Do you remember these adverts?
1. The woman carrying around a huge sheet cake for no apparent reason. Watch as she plucks her eyebrows, brushes her teeth, and (best of all!) carries the uncovered cake with her into a stall where, one assumes, she uses the toilet. Why is she carrying this cake around? Is it secretly frosting-covered gold bricks? Is it frosting-covered cocaine or heroin? Why can she not just put the damn thing down? Why isn’t it in a cake box or covered with plastic wrap (surely smearing the icing is less heinous than getting e.Coli germs all over it)? And what is she selling? After thinking for a loooong time, I finally recall that they are trying to sell an extra-wide refrigerator. Sorry, you lost me when the woman took the cake into the bathroom stall with her. I couldn’t get past the nausea and horror.
2. The guy who lives on top of a cliff out in a desert somewhere who jumps off said cliff with a parachute in order to drive off in some huge and boring gas guzzler of a vehicle. My thoughts always include something like “yeah, his job is so awful that he’d rather risk death every day jumping off a damn cliff on the off chance that his parachute won’t open and he’ll be spared work today”. Other thoughts: how does he get back up the cliff every night? Do his wife and possible children also have to parachute off the cliff to go to work or school? I pity his poor mailman.
3. The woman with the showercap on her head that screams at me to eat Honey Bunches Of Oats ’cause they’re a “mouthful of joy”. Shut up. I end up worrying that she’s mentally deficient, deafened by decades of factory work, or heavily medicated. Sorry. No one gets that excited about working for minimum wage…or about a stupid bowl of cereal. And Billy Mays, that guy who screamed at us about cleaning products? What was all the screeching about?! Was my life not worth living before you suggested all these dubiously useful OxyClean / Kaboom! / TarnOff / it’safloorwax…noit’sadesserttopping products to me? (RIP, BILLY MAYS!!)
4. The animated bears who can’t decide if they are human or animal.

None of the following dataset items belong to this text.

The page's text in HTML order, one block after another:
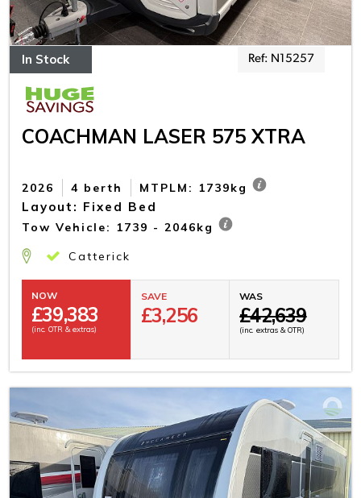
In Stock Ref: N15257
COACHMAN LASER 575 XTRA
4 berth
2026 MTPLM: 1739kg
Layout: Fixed Bed
Tow Vehicle: 1739 - 2046kg
Catterick
NOW
£39,383
(inc. OTR & extras)
SAVE
£3,256
WAS
£42,639
(inc. extras & OTR)
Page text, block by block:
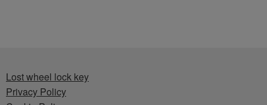
Lost wheel lock key
Privacy Policy
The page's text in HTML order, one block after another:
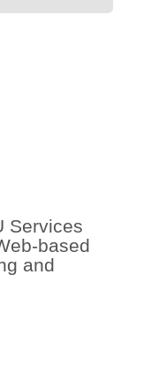
Services
based
and
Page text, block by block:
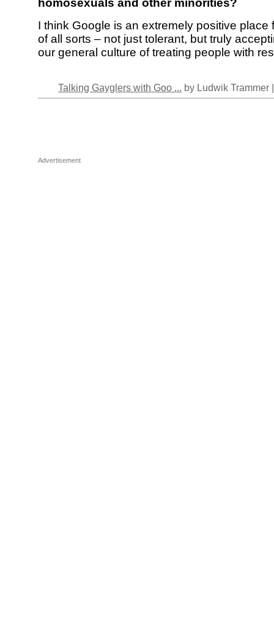
I think Google is an extremely positive place
of all sorts – not just tolerant, but truly
our general culture of treating people with
Talking Gayglers with Goo ... by Ludwik Trammer
Advertisement
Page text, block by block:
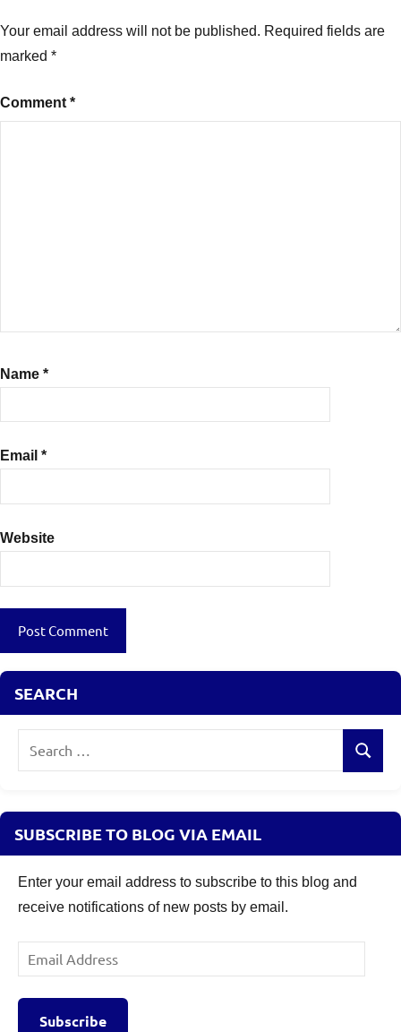
Your email address will not be published. Required fields are
marked *
Comment *
Name *
Email *
Website
SEARCH
Search
SUBSCRIBE TO BLOG VIA EMAIL
Enter your email address to subscribe to this blog and
receive notifications of new posts by email.
Email
Address
Subscribe
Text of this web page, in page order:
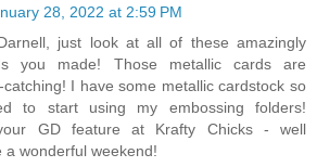
28, 2022 at 2:59 PM
just look at all of these amazingly
you made! Those metallic cards are
I have some metallic cardstock so
to start using my embossing folders!
GD feature at Krafty Chicks - well
a wonderful weekend!
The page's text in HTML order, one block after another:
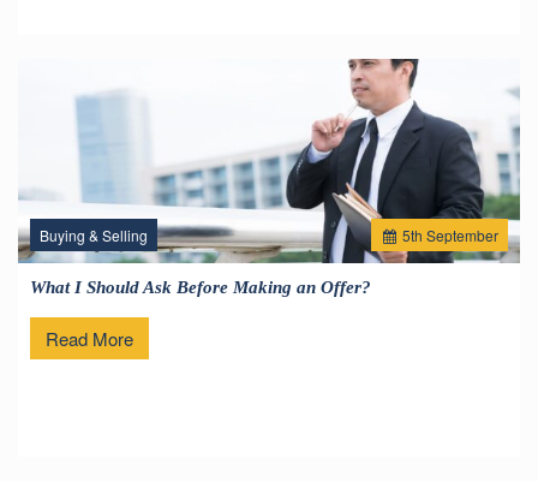
5th September
Buying & Selling
What I Should Ask Before Making an Offer?
Read More
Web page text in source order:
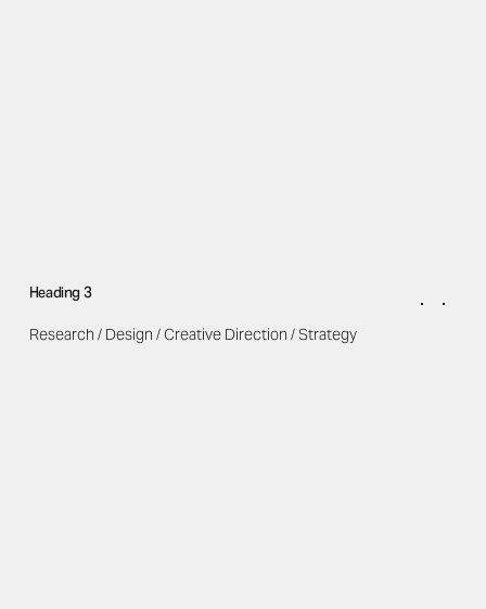
Heading 3
Research / Design / Creative Direction / Strategy
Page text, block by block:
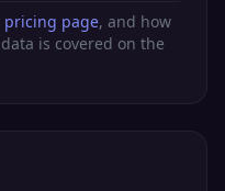
pricing page, and how
is covered on the
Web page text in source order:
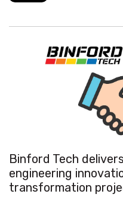
Binford Tech
engineering
transformation
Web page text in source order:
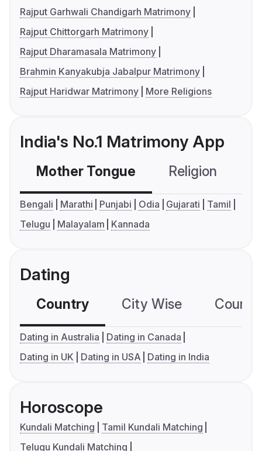
Rajput Garhwali Chandigarh Matrimony
Rajput Chittorgarh Matrimony
Rajput Dharamasala Matrimony
Brahmin Kanyakubja Jabalpur Matrimony
Rajput Haridwar Matrimony
More Religions
India's No.1 Matrimony App
Mother Tongue Religion
Bengali Marathi Punjabi Odia Gujarati
Tamil
Telugu
Malayalam Kannada
Dating
Country City Wise
Dating in Australia
Dating in Canada
Dating in UK
Dating in USA Dating in India
Horoscope
Kundali Matching
Tamil Kundali Matching
Telugu Kundali Matching
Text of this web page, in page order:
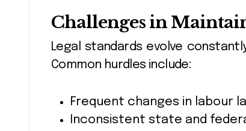
Challenges in
Legal standards evolve
Common hurdles include:
Frequent changes in labour
Inconsistent state and
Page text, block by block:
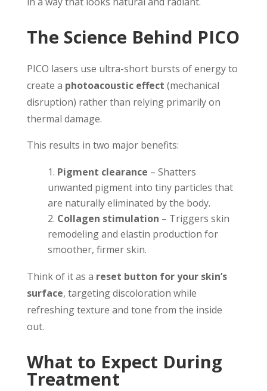
The Science Behind PICO
PICO lasers use ultra-short bursts of energy to
create a photoacoustic effect (mechanical
disruption) rather than relying primarily on
thermal damage.
This results in two major benefits:
Pigment clearance – Shatters
unwanted pigment into tiny particles that
are naturally eliminated by the body.
Collagen stimulation – Triggers skin
remodeling and elastin production for
smoother, firmer skin.
Think of it as a reset button for your skin’s
surface, targeting discoloration while
refreshing texture and tone from the inside
out.
What to Expect During
Treatment
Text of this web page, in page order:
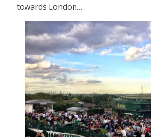
towards London…
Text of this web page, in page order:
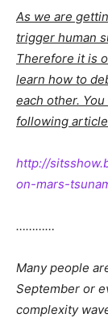
As we are
trigger human
Therefore it is
learn how to
each other.
following
http://
on-mars-
…………
Many people
September or
complexity
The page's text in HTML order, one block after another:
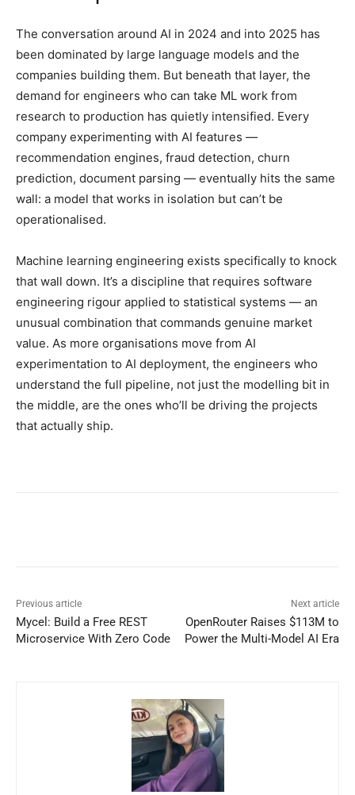
The conversation around AI in 2024 and into 2025 has
been dominated by large language models and the
companies building them. But beneath that layer, the
demand for engineers who can take ML work from
research to production has quietly intensified. Every
company experimenting with AI features —
recommendation engines, fraud detection, churn
prediction, document parsing — eventually hits the same
wall: a model that works in isolation but can’t be
operationalised.
Machine learning engineering exists specifically to knock
that wall down. It’s a discipline that requires software
engineering rigour applied to statistical systems — an
unusual combination that commands genuine market
value. As more organisations move from AI
experimentation to AI deployment, the engineers who
understand the full pipeline, not just the modelling bit in
the middle, are the ones who’ll be driving the projects
that actually ship.
Previous article
Mycel: Build a Free REST
Microservice With Zero Code
Next article
OpenRouter Raises $113M to
Power the Multi-Model AI Era
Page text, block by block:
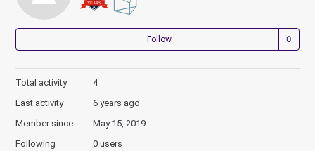
Follow
Total activity
4
Last activity
6 years ago
Member since
May 15, 2019
Following
0 users
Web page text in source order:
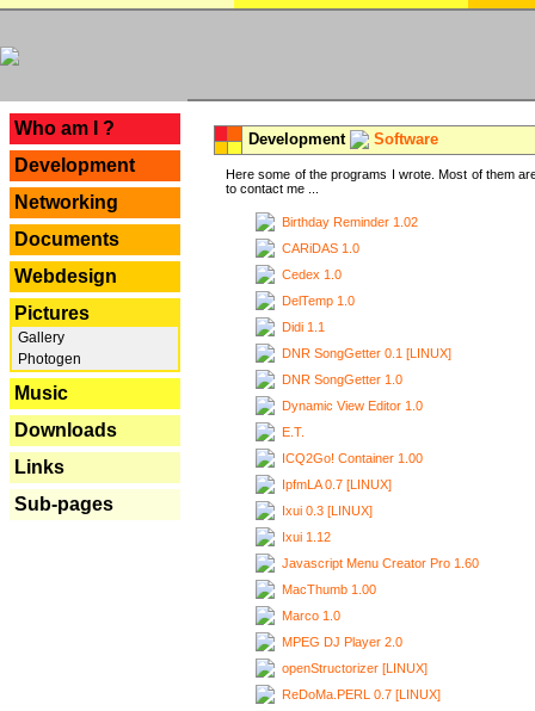
Who am I ?
Development
Networking
Documents
Webdesign
Pictures
Gallery
Photogen
Music
Downloads
Links
Sub-pages
Development Software
Here some of the programs I wrote. Most of them
to contact me ...
Birthday Reminder 1.02
CARiDAS 1.0
Cedex 1.0
DelTemp 1.0
Didi 1.1
DNR SongGetter 0.1 [LINUX]
DNR SongGetter 1.0
Dynamic View Editor 1.0
E.T.
ICQ2Go! Container 1.00
IpfmLA 0.7 [LINUX]
Ixui 0.3 [LINUX]
Ixui 1.12
Javascript Menu Creator Pro 1.60
MacThumb 1.00
Marco 1.0
MPEG DJ Player 2.0
openStructorizer [LINUX]
ReDoMa.PERL 0.7 [LINUX]
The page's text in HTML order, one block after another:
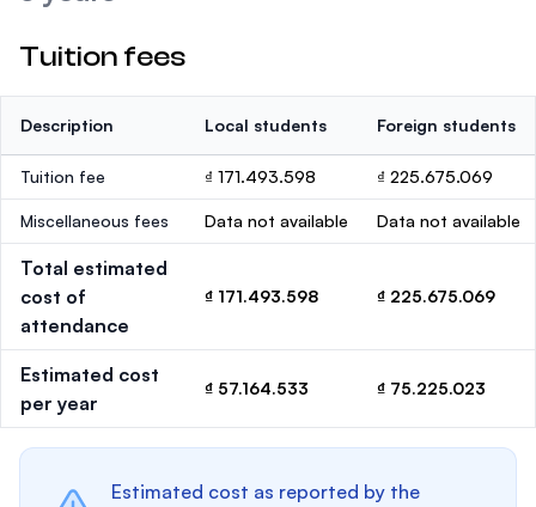
Tuition fees
Description Local students Foreign students
Tuition fee ₫ 171.493.598 ₫ 225.675.069
Miscellaneous fees Data not available Data not available
Total estimated
cost of
attendance
₫ 171.493.598 ₫ 225.675.069
Estimated cost
per year
₫ 57.164.533 ₫ 75.225.023
Estimated cost as reported by the
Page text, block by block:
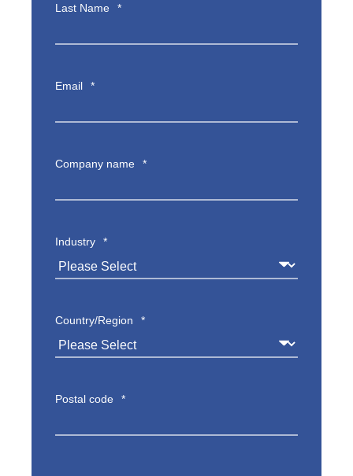
Last Name *
Email *
Company name *
Industry *
Country/Region *
Postal code *
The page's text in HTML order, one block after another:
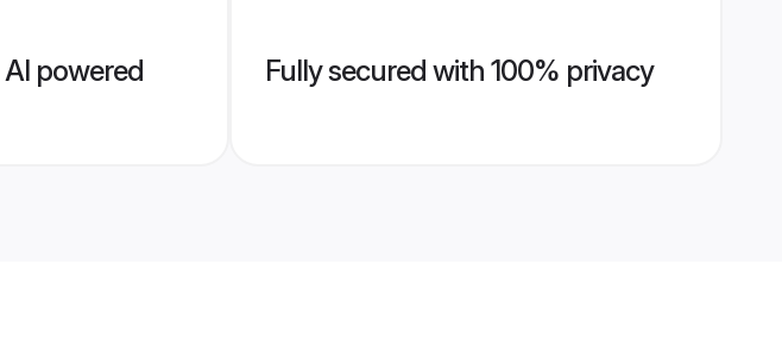
powered
Fully secured with 100% privacy
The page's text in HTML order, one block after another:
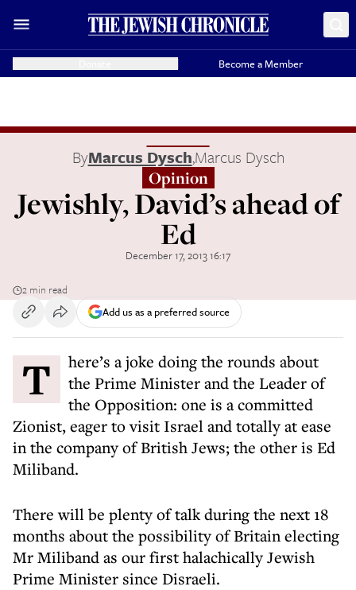
Become a Member
ByMarcus Dysch,Marcus Dysch
Opinion
Jewishly, David’s ahead of
Ed
December 17, 2013 16:17
2 min read
Add us as a preferred source
There’s a joke doing the rounds about
the Prime Minister and the Leader of
the Opposition: one is a committed
Zionist, eager to visit Israel and totally at ease
in the company of British Jews; the other is Ed
Miliband.
There will be plenty of talk during the next 18
months about the possibility of Britain electing
Mr Miliband as our first halachically Jewish
Prime Minister since Disraeli.
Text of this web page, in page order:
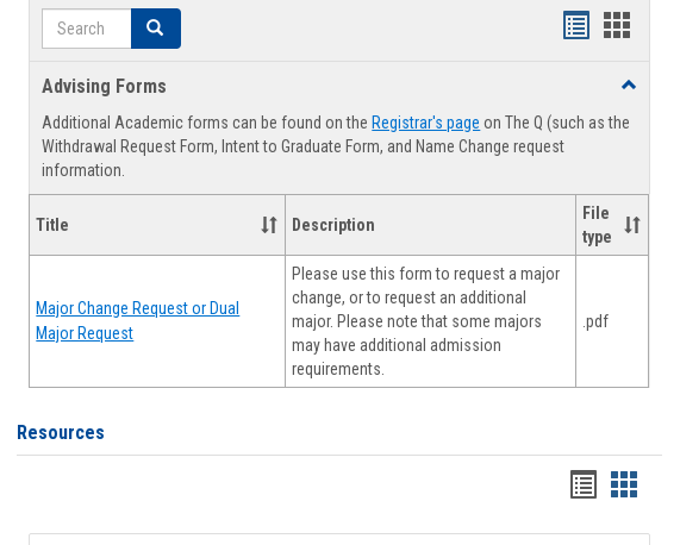
Search Search
Handouts
viewview
Advising Forms
Toggle
Forms
Additional Academic forms can be found on the Registrar's page on The Q (such as the
Withdrawal Request Form, Intent to Graduate Form, and Name Change request
information.
Title Description
File
type
Major Change Request or Dual
Major Request
Please use this form to request a major
change, or to request an additional
major. Please note that some majors
may have additional admission
requirements.
.pdf
Resources
Handouts
listcard
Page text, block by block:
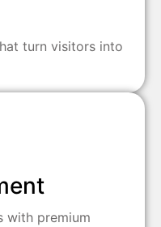
turn visitors into
with premium
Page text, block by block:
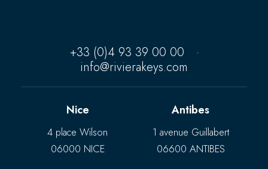
+33 (0)4 93 39 00 00
·
info@rivierakeys.com
Nice
4 place Wilson
06000 NICE
Antibes
1 avenue Guillabert
06600 ANTIBES
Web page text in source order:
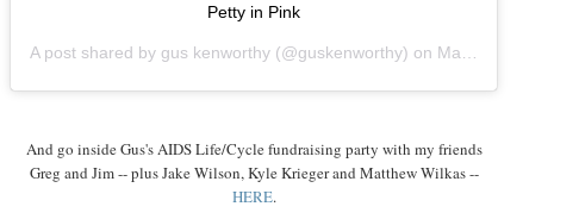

They wear hats and bows, but not pants. They use toilet paper, but still poop next to trees. Where does the toilet paper go after they wipe their “bear bottoms”? If you poop next to a tree, there’s no way you can flush the wad of soiled tissue away. How environmentally sound is that? And, yeah, I get that “bear bottoms” is a pun, but I see so much ignorance about spelling online every damn day that I don’t like to encourage bad spelling, ever. Lead by example. Spell “bare” correctly. Give your anthropomorphic bears some toilet stalls and clothing.
5. Yet another irksome cereal commercial. The homely girl with the sugarbowl handle ears is in a spelling bee. She starts to spell “aardvark” incorrectly. In real life, game over, she’s eliminated. Having a mental fugue and imagining you’re conversing with a piece of shredded wheat with eyes and a mouth doesn’t phase this kid overly much, however, and the cereal (incorrectly) tells her that “aardvark” is the “first word in the dictionary”. Not even. And would it kill them to cast an attractive child excelling at something that involves nerdish smarts? Anyway, she corrects herself after her false start and hallucination and the Bee MC somehow ignores all standard spelling bee rules and lets her stay in the competition.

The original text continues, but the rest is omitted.